= Arthur Beale =

Rope maker and chandler

Arthur Beale is a yacht-chandler that stocks a wide variety of nautical equipment and accessories. The business started as the rope-maker John Buckingham by the nearby Fleet river in the 16th century and was based in premises in Bloomsbury until 2021. In the 19th century, they became known as the exclusive suppliers of climbing rope to the Alpine Club. They still make and stock a large variety of ropes and lines and so also supply theatrical rigging and ornamental ropes for decoration and crowd control. In 2021, following the COVID-19 pandemic, they announced that they would be moving the business online but with plans for a new retail location or format such as a Christmas pop-up shop.

==History==

Advert in Whymper's Guides Advertiser in 1897

The business was founded around 1500 as a rope maker, doing business under the name John Buckingham. In the early 19th century, they had premises at number 6 in the Middle Row of St Giles—an impressive terrace in the middle of Broad Street—but had to move when this was demolished in 1843.
They then operated from premises on Shaftesbury Avenue when John Buckingham and then the new proprietor, Arthur Beale, were exclusive suppliers of climbing rope to early members of the Alpine Club.
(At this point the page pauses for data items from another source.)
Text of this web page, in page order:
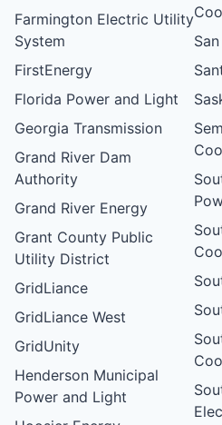
Farmington Electric Utility
System
FirstEnergy
Florida Power and Light
Georgia Transmission
Grand River Dam
Authority
Grand River Energy
Grant County Public
Utility District
GridLiance
GridLiance West
GridUnity
Henderson Municipal
Power and Light
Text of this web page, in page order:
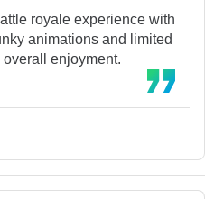
royale experience with
animations and limited
enjoyment.
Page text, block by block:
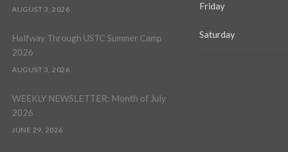
AUGUST 3, 2026
Halfway Through USTC Summer Camp
2026
AUGUST 3, 2026
WEEKLY NEWSLETTER: Month of July
2026
JUNE 29, 2026
Friday
Saturday
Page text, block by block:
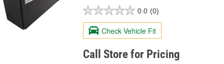
0.0 (0)
Check Vehicle Fit
Call Store for Pricing
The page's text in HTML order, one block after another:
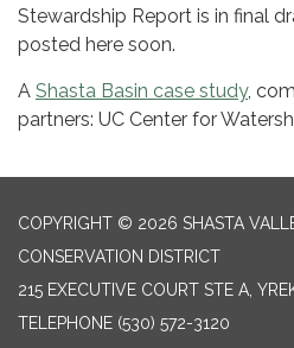
Stewardship Report is in final
posted here soon.
A Shasta Basin case study,
partners: UC Center for
COPYRIGHT © 2026 SHASTA
CONSERVATION DISTRICT
215 EXECUTIVE COURT STE A,
TELEPHONE (530) 572-3120
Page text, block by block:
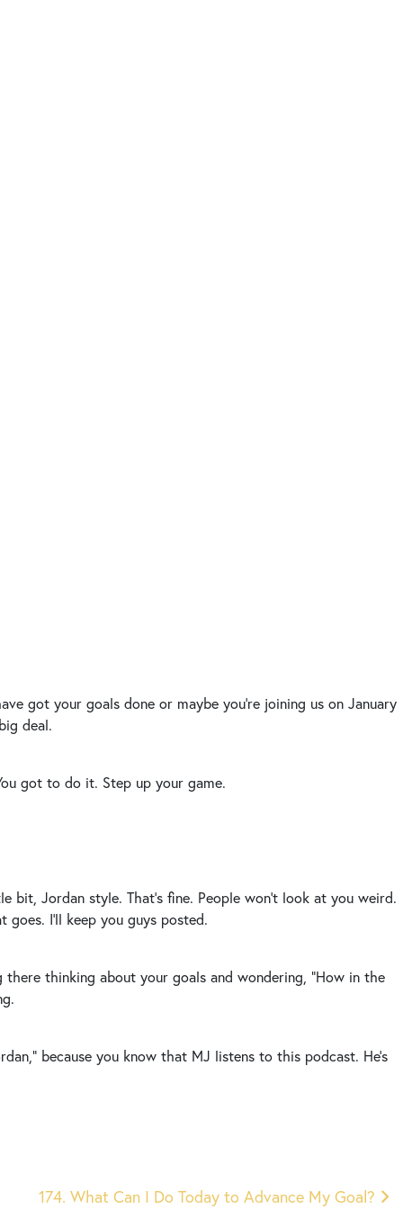
got your goals done or maybe you’re joining us on January
deal.
got to do it. Step up your game.
Jordan style. That’s fine. People won’t look at you weird.
goes. I’ll keep you guys posted.
thinking about your goals and wondering, “How in the
because you know that MJ listens to this podcast. He’s
174. What Can I Do Today to Advance My Goal?
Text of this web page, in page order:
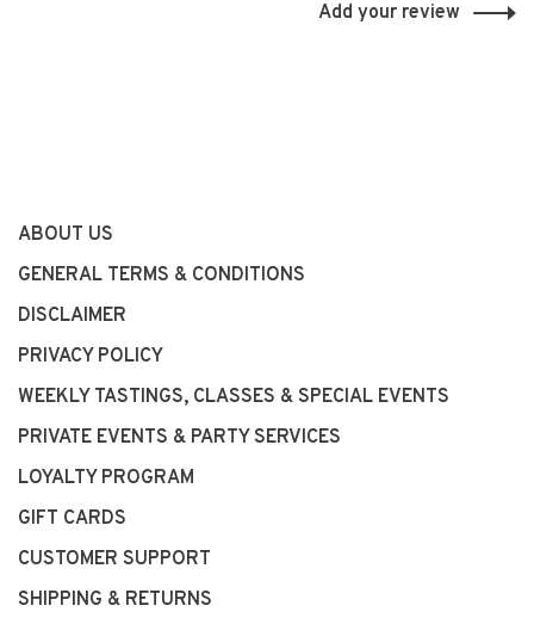
Add your review
ABOUT US
GENERAL TERMS & CONDITIONS
DISCLAIMER
PRIVACY POLICY
WEEKLY TASTINGS, CLASSES & SPECIAL EVENTS
PRIVATE EVENTS & PARTY SERVICES
LOYALTY PROGRAM
GIFT CARDS
CUSTOMER SUPPORT
SHIPPING & RETURNS
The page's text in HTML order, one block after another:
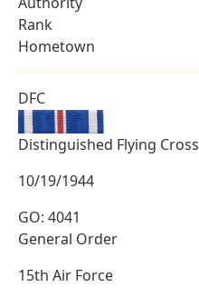
Rank
Hometown
DFC
Distinguished Flying Cross
10/19/1944
GO: 4041
General Order
15th Air Force
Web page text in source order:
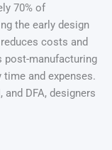
70% of
the early design
costs and
post-manufacturing
and expenses.
DFA, designers
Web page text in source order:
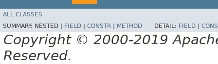
ALL CLASSES
SUMMARY: NESTED | FIELD | CONSTR | METHOD DETAIL: FIELD |
Copyright © 2000-2019
Reserved.
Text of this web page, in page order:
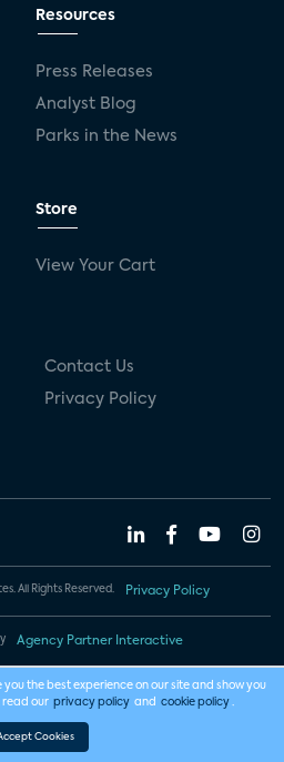
Resources
Press Releases
Analyst Blog
Parks in the News
Store
View Your Cart
Contact Us
Privacy Policy
All Rights Reserved. Privacy Policy
Agency Partner Interactive
you the best experience on our site and show you
read our privacy policy and cookie policy .
Cookies
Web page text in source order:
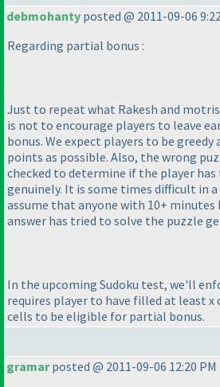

This was made to the club's specification so that it was both light and strong, being made from three strands of manila hemp, treated to be rot proof and marked with a red thread of worsted yarn. This rope was used for British expeditions to Mount Everest and Antarctica. It also supplied ice axes to polar explorer, Ernest Shackleton; the flagpole for Buckingham Palace and rigging for escapologists and the window displays of Selfridges department store.

a monkey's fist with an eye splice, custom-made at Arthur Beale

The business now trades mainly as a yacht chandler, stocking and supplying nautical equipment such as a monkey's fist – a weighted ball of rope used for line-throwing. To support the retailing, they have a workshop downstairs, where they produce special orders for ropes and rigging. This business was declining but, in 2014, veteran sailor and theatrical chandler, Alasdair Flint, took over with business partner Gerry Jeatt with plans to revive it. The range of products was broadened to include nautical clothing, books and novelties such as ship's biscuits. Other new activities included courses and presentations, stands at boat shows and improved windows displays.

The COVID-19 pandemic depressed retail activity in central London and the business could not sustain the shop’s rental costs in Shaftesbury Avenue, and closed its doors in May 2021. In July 2021, a retail store opened in Portsmouth which offers a "Click and Collect at Sea" service.